__TASK TO CARRY OUT__
Every line of the material below in which "October" shows up is to be located and copied.

-- PROVIDED RECORDS follows --

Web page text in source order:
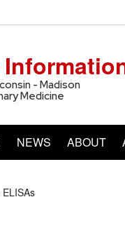
- Madison
Medicine
NEWS ABOUT
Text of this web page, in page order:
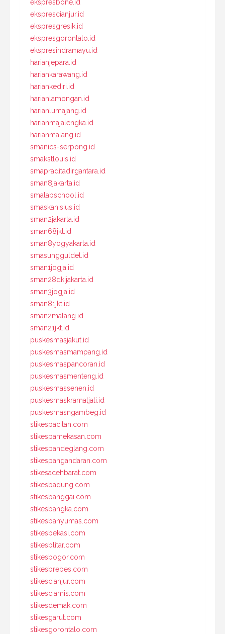
ekspresbone.id
eksprescianjur.id
ekspresgresik.id
ekspresgorontalo.id
ekspresindramayu.id
harianjepara.id
hariankarawang.id
hariankediri.id
harianlamongan.id
harianlumajang.id
harianmajalengka.id
harianmalang.id
smanics-serpong.id
smakstlouis.id
smapraditadirgantara.id
sman8jakarta.id
smalabschool.id
smaskanisius.id
sman2jakarta.id
sman68jkt.id
sman8yogyakarta.id
smasungguldel.id
sman1jogja.id
sman28dkijakarta.id
sman3jogja.id
sman81jkt.id
sman2malang.id
sman21jkt.id
puskesmasjakut.id
puskesmasmampang.id
puskesmaspancoran.id
puskesmasmenteng.id
puskesmassenen.id
puskesmaskramatjati.id
puskesmasngambeg.id
stikespacitan.com
stikespamekasan.com
stikespandeglang.com
stikespangandaran.com
stikesacehbarat.com
stikesbadung.com
stikesbanggai.com
stikesbangka.com
stikesbanyumas.com
stikesbekasi.com
stikesblitar.com
stikesbogor.com
stikesbrebes.com
stikescianjur.com
stikesciamis.com
stikesdemak.com
stikesgarut.com
stikesgorontalo.com
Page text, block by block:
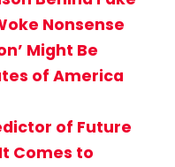
Nonsense
Might Be
of America
of Future
Comes to
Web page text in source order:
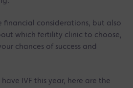
financial considerations, but also
which fertility clinic to choose,
chances of success and
IVF this year, here are the
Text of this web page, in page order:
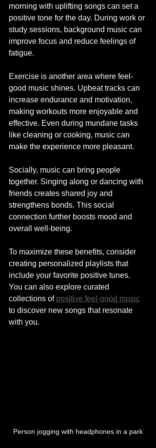
morning with uplifting songs can set a
positive tone for the day. During work or
study sessions, background music can
improve focus and reduce feelings of
fatigue.
Exercise is another area where feel-
good music shines. Upbeat tracks can
increase endurance and motivation,
making workouts more enjoyable and
effective. Even during mundane tasks
like cleaning or cooking, music can
make the experience more pleasant.
Socially, music can bring people
together. Singing along or dancing with
friends creates shared joy and
strengthens bonds. This social
connection further boosts mood and
overall well-being.
To maximize these benefits, consider
creating personalized playlists that
include your favorite positive tunes.
You can also explore curated
collections of positive feel-good music
to discover new songs that resonate
with you.
Person jogging with headphones in a park
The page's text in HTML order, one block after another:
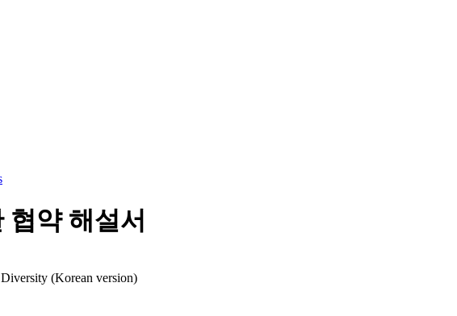
협약 해설서
(Korean version)
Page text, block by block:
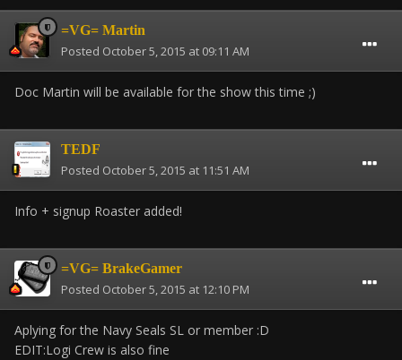
=VG= Martin
Posted October 5, 2015 at 09:11 AM
Doc Martin will be available for the show this time ;)
TEDF
Posted October 5, 2015 at 11:51 AM
Info + signup Roaster added!
=VG= BrakeGamer
Posted October 5, 2015 at 12:10 PM
Aplying for the Navy Seals SL or member :D
EDIT:Logi Crew is also fine

-- PROVIDED RECORDS concluded --

__ANSWER TO THIS EXERCISE__
Posted October 5, 2015 at 09:11 AM
Posted October 5, 2015 at 11:51 AM
Posted October 5, 2015 at 12:10 PM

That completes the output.